_The problem_
Give the data again exactly as written, without any of its pictures.

_Data provided_
============

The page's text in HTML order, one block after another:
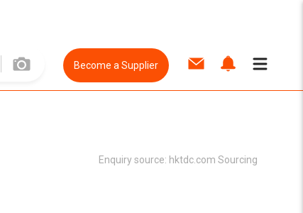
Become a Supplier
Enquiry source: hktdc.com Sourcing

============

_Response to the exercise_
The page's text in HTML order, one block after another:
Become a Supplier
Enquiry source: hktdc.com Sourcing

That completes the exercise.